(Data items)
++++

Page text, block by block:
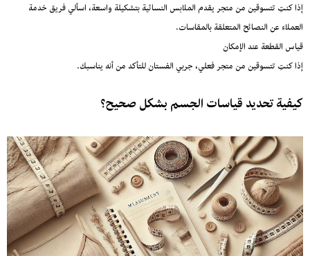
إذا كنتِ تتسوقين من متجر يقدم الملابس النسائية بتشكيلة واسعة، اسألي فريق خدمة
العملاء عن النصائح المتعلقة بالمقاسات.
قياس القطعة عند الإمكان
إذا كنتِ تتسوقين من متجر فعلي، جربي الفستان للتأكد من أنه يناسبك.
كيفية تحديد قياسات الجسم بشكل صحيح؟
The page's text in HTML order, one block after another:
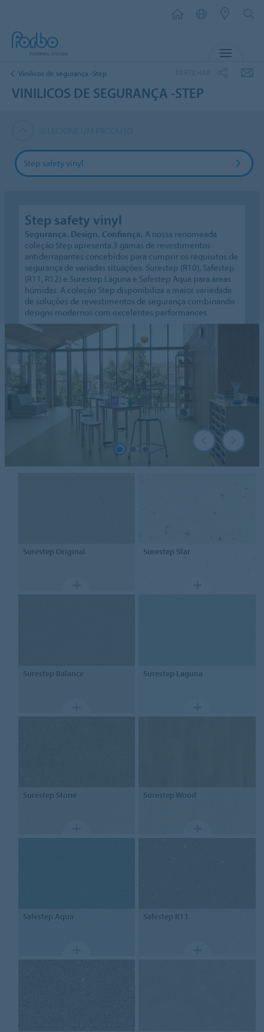
Vinilicos de segurança -Step
VINILICOS DE SEGURANÇA -STEP
Step safety vinyl
Step safety vinyl
Segurança. Design. Confiança. A nossa renomeada
coleção Step apresenta 3 gamas de revestimentos
antiderrapantes concebidos para cumprir os requisitos de
segurança de variadas situações. Surestep (R10), Safestep
(R11, R12) e Surestep Laguna e Safestep Aqua para áreas
húmidas. A coleção Step disponibiliza a maior variedade
de soluções de revestimentos de segurança combinando
designs modernos com excelentes performances.
SurestepOriginal Surestep Star
SurestepBalance Surestep Laguna
SurestepStone SurestepWood
SafestepAqua Safestep R11
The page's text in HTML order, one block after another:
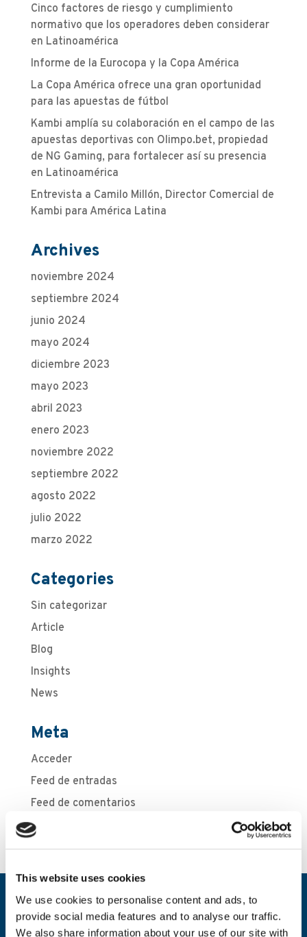
This website uses cookies
We use cookies to personalise content and ads, to
provide social media features and to analyse our traffic.
We also share information about your use of our site with
Cinco factores de riesgo y cumplimiento
normativo que los operadores deben considerar
en Latinoamérica
Informe de la Eurocopa y la Copa América
La Copa América ofrece una gran oportunidad
para las apuestas de fútbol
Kambi amplía su colaboración en el campo de las
apuestas deportivas con Olimpo.bet, propiedad
de NG Gaming, para fortalecer así su presencia
en Latinoamérica
Entrevista a Camilo Millón, Director Comercial de
Kambi para América Latina
Archives
noviembre 2024
septiembre 2024
junio 2024
mayo 2024
diciembre 2023
mayo 2023
abril 2023
enero 2023
noviembre 2022
septiembre 2022
agosto 2022
julio 2022
marzo 2022
Categories
Sin categorizar
Article
Blog
Insights
News
Meta
Acceder
Feed de entradas
Feed de comentarios
WordPress.org
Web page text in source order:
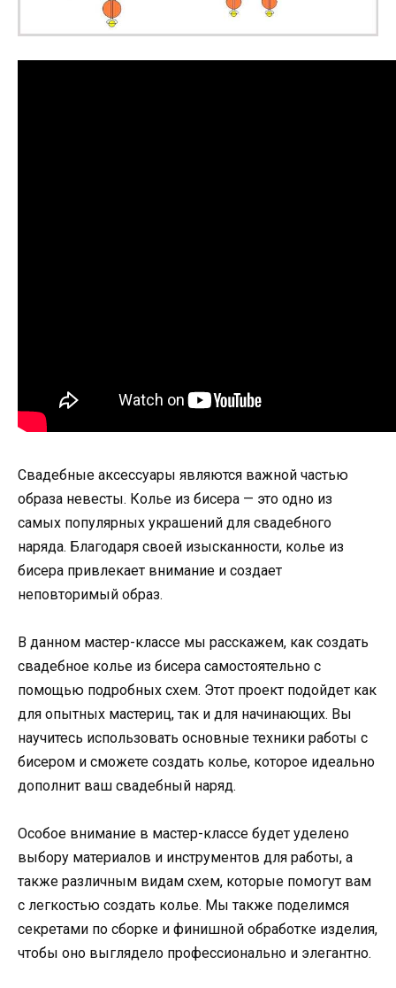
Свадебные аксессуары являются важной частью
образа невесты. Колье из бисера — это одно из
самых популярных украшений для свадебного
наряда. Благодаря своей изысканности, колье из
бисера привлекает внимание и создает
неповторимый образ.
В данном мастер-классе мы расскажем, как создать
свадебное колье из бисера самостоятельно с
помощью подробных схем. Этот проект подойдет как
для опытных мастериц, так и для начинающих. Вы
научитесь использовать основные техники работы с
бисером и сможете создать колье, которое идеально
дополнит ваш свадебный наряд.
Особое внимание в мастер-классе будет уделено
выбору материалов и инструментов для работы, а
также различным видам схем, которые помогут вам
с легкостью создать колье. Мы также поделимся
секретами по сборке и финишной обработке изделия,
чтобы оно выглядело профессионально и элегантно.
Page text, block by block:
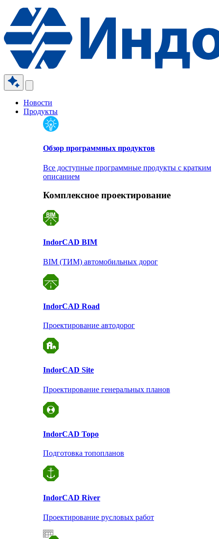
Новости
Продукты
Обзор программных продуктов
Все доступные программные продукты с кратким
описанием
Комплексное проектирование
IndorCAD BIM
BIM (ТИМ) автомобильных дорог
IndorCAD Road
Проектирование автодорог
IndorCAD Site
Проектирование генеральных планов
IndorCAD Topo
Подготовка топопланов
IndorCAD River
Проектирование русловых работ
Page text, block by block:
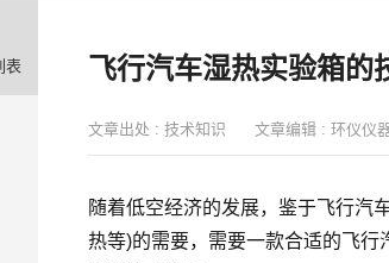
表 飞行汽车湿热实验箱的
文章出处 : 技术知识 文章编辑 : 环仪仪
随着低空经济的发展，鉴于飞行汽
热等)的需要，需要一款合适的飞
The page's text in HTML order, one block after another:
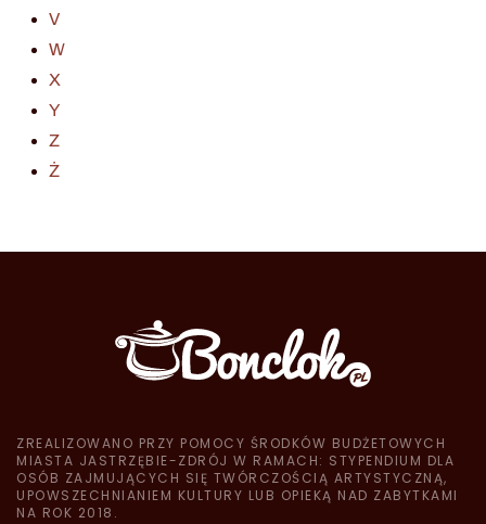
V
W
X
Y
Z
Ż
ZREALIZOWANO PRZY POMOCY ŚRODKÓW BUDŻETOWYCH
MIASTA JASTRZĘBIE-ZDRÓJ W RAMACH: STYPENDIUM DLA
OSÓB ZAJMUJĄCYCH SIĘ TWÓRCZOŚCIĄ ARTYSTYCZNĄ,
UPOWSZECHNIANIEM KULTURY LUB OPIEKĄ NAD ZABYTKAMI
NA ROK 2018.
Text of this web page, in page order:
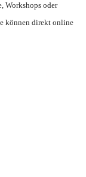
Workshops oder
können direkt online
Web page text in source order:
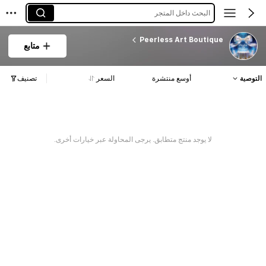
البحث داخل المتجر
Peerless Art Boutique
متابع
التوصية أوسع منتشرة السعر تصنيف
لا يوجد منتج متطابق. يرجى المحاولة عبر خيارات أخرى.
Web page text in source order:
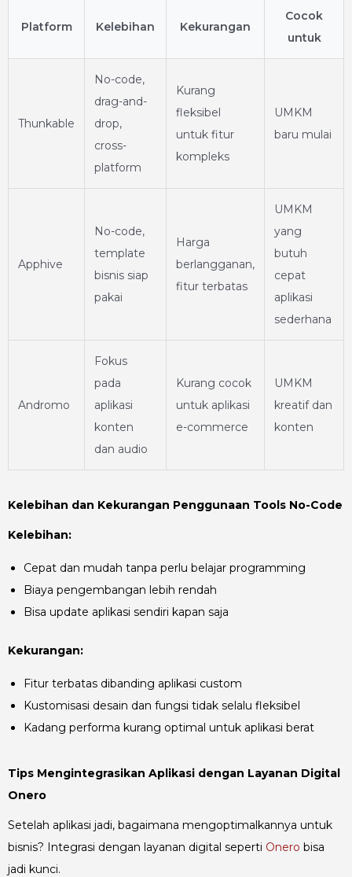
Platform Kelebihan Kekurangan
Cocok
untuk
Thunkable
No-code,
drag-and-
drop,
cross-
platform
Kurang
fleksibel
untuk fitur
kompleks
UMKM
baru mulai
Apphive
No-code,
template
bisnis siap
pakai
Harga
berlangganan,
fitur terbatas
UMKM
yang
butuh
cepat
aplikasi
sederhana
Andromo
Fokus
pada
aplikasi
konten
dan audio
Kurang cocok
untuk aplikasi
e-commerce
UMKM
kreatif dan
konten
Kelebihan dan Kekurangan Penggunaan Tools No-Code
Kelebihan:
Cepat dan mudah tanpa perlu belajar programming
Biaya pengembangan lebih rendah
Bisa update aplikasi sendiri kapan saja
Kekurangan:
Fitur terbatas dibanding aplikasi custom
Kustomisasi desain dan fungsi tidak selalu fleksibel
Kadang performa kurang optimal untuk aplikasi berat
Tips Mengintegrasikan Aplikasi dengan Layanan Digital
Onero
Setelah aplikasi jadi, bagaimana mengoptimalkannya untuk
bisnis? Integrasi dengan layanan digital seperti Onero bisa
jadi kunci.
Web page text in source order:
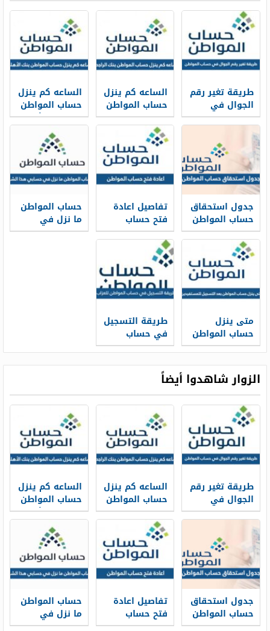
طريقة تغير رقم
الجوال في
حساب المواطن
بالخطوات 1448
الساعه كم ينزل
حساب المواطن
في بنك
الراجحي 1448
الساعه كم ينزل
حساب المواطن
في بنك الأهلي
1448
جدول استحقاق
حساب المواطن
1448 pdf
تفاصيل اعادة
فتح حساب
المواطن
للسعوديين بعد
الأمر الملكي
1448
حساب المواطن
ما نزل في
حسابي هذا
متى ينزل
حساب المواطن
بعد التسجيل
1448
طريقة التسجيل
في حساب
المواطن للعزاب
الزوار شاهدوا أيضاً
طريقة تغير رقم
الجوال في
حساب المواطن
بالخطوات 1448
الساعه كم ينزل
حساب المواطن
في بنك
الراجحي 1448
الساعه كم ينزل
حساب المواطن
في بنك الأهلي
1448
جدول استحقاق
حساب المواطن
1448 pdf
تفاصيل اعادة
فتح حساب
المواطن
حساب المواطن
ما نزل في
حسابي هذا
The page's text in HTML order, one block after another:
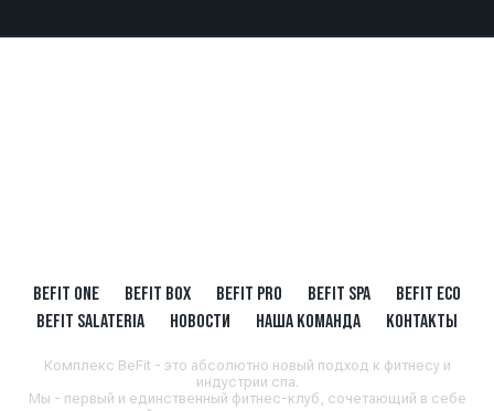
BEFIT ONE BEFIT BOX BEFIT PRO BEFIT SPA
BEFIT ECO
BEFIT SALATERIA
НОВОСТИ НАША КОМАНДА КОНТАКТЫ
Комплекс BeFit - это абсолютно новый подход к фитнесу и
индустрии спа.
Мы - первый и единственный фитнес-клуб, сочетающий в себе
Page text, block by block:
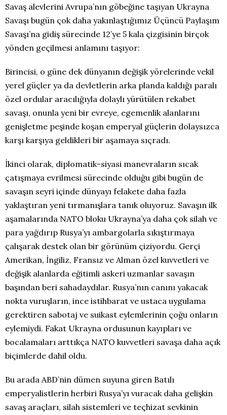
Savaş alevlerini Avrupa’nın göbeğine taşıyan Ukrayna
Savaşı bugün çok daha yakınlaştığımız Üçüncü Paylaşım
Savaşı’na gidiş sürecinde 12’ye 5 kala çizgisinin birçok
yönden geçilmesi anlamını taşıyor:
Birincisi, o güne dek dünyanın değişik yörelerinde vekil
yerel güçler ya da devletlerin arka planda kaldığı paralı
özel ordular aracılığıyla dolaylı yürütülen rekabet
savaşı, onunla yeni bir evreye, egemenlik alanlarını
genişletme peşinde koşan emperyal güçlerin dolaysızca
karşı karşıya geldikleri bir aşamaya sıçradı.
İkinci olarak, diplomatik-siyasi manevraların sıcak
çatışmaya evrilmesi sürecinde olduğu gibi bugün de
savaşın seyri içinde dünyayı felakete daha fazla
yaklaştıran yeni tırmanışlara tanık oluyoruz. Savaşın ilk
aşamalarında NATO bloku Ukrayna’ya daha çok silah ve
para yağdırıp Rusya’yı ambargolarla sıkıştırmaya
çalışarak destek olan bir görünüm çiziyordu. Gerçi
Amerikan, İngiliz, Fransız ve Alman özel kuvvetleri ve
değişik alanlarda eğitimli askeri uzmanlar savaşın
başından beri sahadaydılar. Rusya’nın canını yakacak
nokta vuruşların, ince istihbarat ve ustaca uygulama
gerektiren sabotaj ve suikast eylemlerinin çoğu onların
eylemiydi. Fakat Ukrayna ordusunun kayıpları ve
bocalamaları arttıkça NATO kuvvetleri savaşa daha açık
biçimlerde dahil oldu.
Bu arada ABD’nin dümen suyuna giren Batılı
emperyalistlerin herbiri Rusya’yı vuracak daha gelişkin
savaş araçları, silah sistemleri ve teçhizat sevkinin
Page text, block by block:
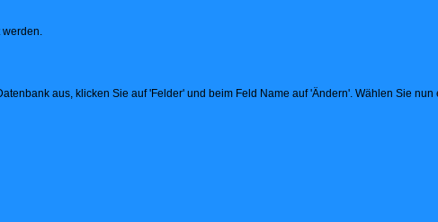
aus, klicken Sie auf 'Felder' und beim Feld Name auf 'Ändern'. Wählen Sie nun
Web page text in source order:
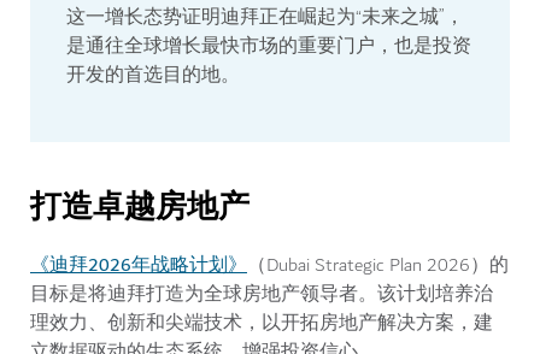
这一增长态势证明迪拜正在崛起为“未来之城”，
是通往全球增长最快市场的重要门户，也是投资
开发的首选目的地。
打造卓越房地产
《迪拜2026年战略计划》 （Dubai Strategic Plan 2026）的
目标是将迪拜打造为全球房地产领导者。该计划培养治
理效力、创新和尖端技术，以开拓房地产解决方案，建
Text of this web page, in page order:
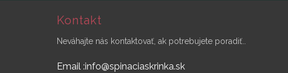
Kontakt
Neváhajte nás kontaktovať, ak potrebujete poradiť..
Email :info@spinaciaskrinka.sk
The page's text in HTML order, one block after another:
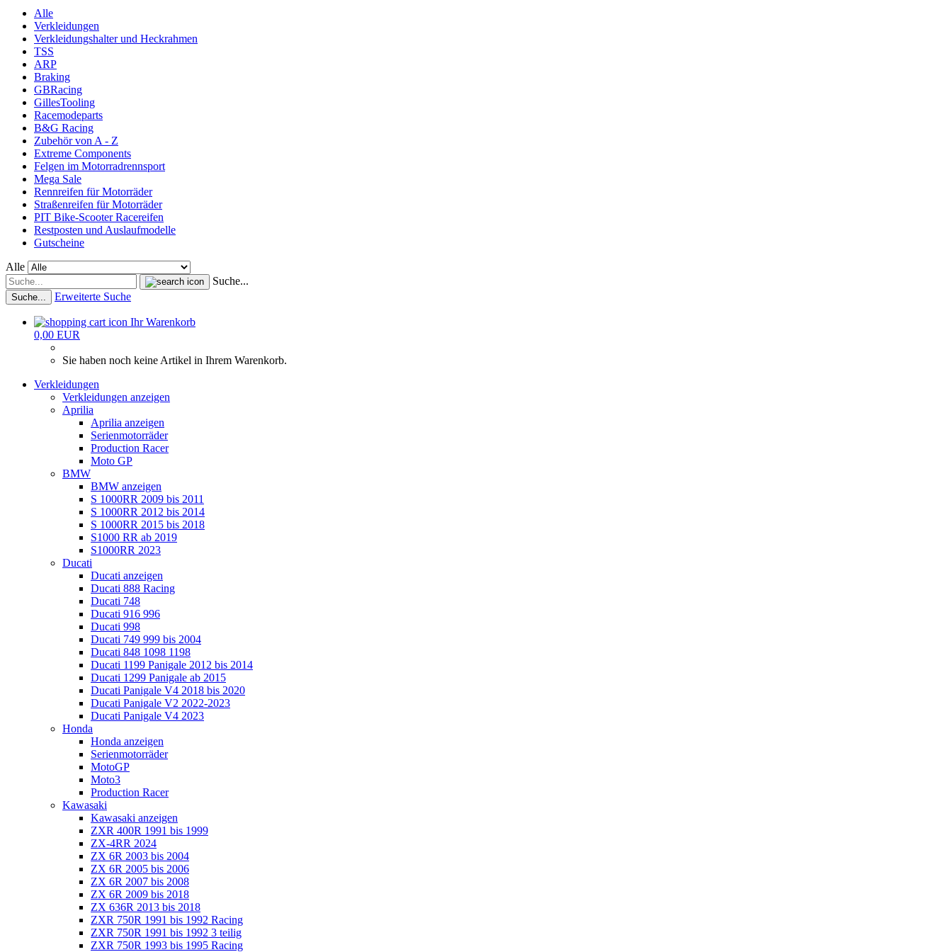
Alle
Verkleidungen
Verkleidungshalter und Heckrahmen
TSS
ARP
Braking
GBRacing
GillesTooling
Racemodeparts
B&G Racing
Zubehör von A - Z
Extreme Components
Felgen im Motorradrennsport
Mega Sale
Rennreifen für Motorräder
Straßenreifen für Motorräder
PIT Bike-Scooter Racereifen
Restposten und Auslaufmodelle
Gutscheine
Alle
Suche...
Suche... Erweiterte Suche
Ihr Warenkorb
0,00 EUR
Sie haben noch keine Artikel in Ihrem Warenkorb.
Verkleidungen
Verkleidungen anzeigen
Aprilia
Aprilia anzeigen
Serienmotorräder
Production Racer
Moto GP
BMW
BMW anzeigen
S 1000RR 2009 bis 2011
S 1000RR 2012 bis 2014
S 1000RR 2015 bis 2018
S1000 RR ab 2019
S1000RR 2023
Ducati
Ducati anzeigen
Ducati 888 Racing
Ducati 748
Ducati 916 996
Ducati 998
Ducati 749 999 bis 2004
Ducati 848 1098 1198
Ducati 1199 Panigale 2012 bis 2014
Ducati 1299 Panigale ab 2015
Ducati Panigale V4 2018 bis 2020
Ducati Panigale V2 2022-2023
Ducati Panigale V4 2023
Honda
Honda anzeigen
Serienmotorräder
MotoGP
Moto3
Production Racer
Kawasaki
Kawasaki anzeigen
ZXR 400R 1991 bis 1999
ZX-4RR 2024
ZX 6R 2003 bis 2004
ZX 6R 2005 bis 2006
ZX 6R 2007 bis 2008
ZX 6R 2009 bis 2018
ZX 636R 2013 bis 2018
ZXR 750R 1991 bis 1992 Racing
ZXR 750R 1991 bis 1992 3 teilig
ZXR 750R 1993 bis 1995 Racing

++++

**INSTRUCTIONS FOR THE TASK:**
Provide an exact copy of only the lines from the beginning of the entries through the line containing "We use cookies", both ends included, with no pictures.

**ANSWER:**
Page text, block by block:
إذا كنتِ تتسوقين من متجر يقدم الملابس النسائية بتشكيلة واسعة، اسألي فريق خدمة
العملاء عن النصائح المتعلقة بالمقاسات.
قياس القطعة عند الإمكان
إذا كنتِ تتسوقين من متجر فعلي، جربي الفستان للتأكد من أنه يناسبك.
كيفية تحديد قياسات الجسم بشكل صحيح؟
The page's text in HTML order, one block after another:
Vinilicos de segurança -Step
VINILICOS DE SEGURANÇA -STEP
Step safety vinyl
Step safety vinyl
Segurança. Design. Confiança. A nossa renomeada
coleção Step apresenta 3 gamas de revestimentos
antiderrapantes concebidos para cumprir os requisitos de
segurança de variadas situações. Surestep (R10), Safestep
(R11, R12) e Surestep Laguna e Safestep Aqua para áreas
húmidas. A coleção Step disponibiliza a maior variedade
de soluções de revestimentos de segurança combinando
designs modernos com excelentes performances.
SurestepOriginal Surestep Star
SurestepBalance Surestep Laguna
SurestepStone SurestepWood
SafestepAqua Safestep R11
The page's text in HTML order, one block after another:
This website uses cookies
We use cookies to personalise content and ads, to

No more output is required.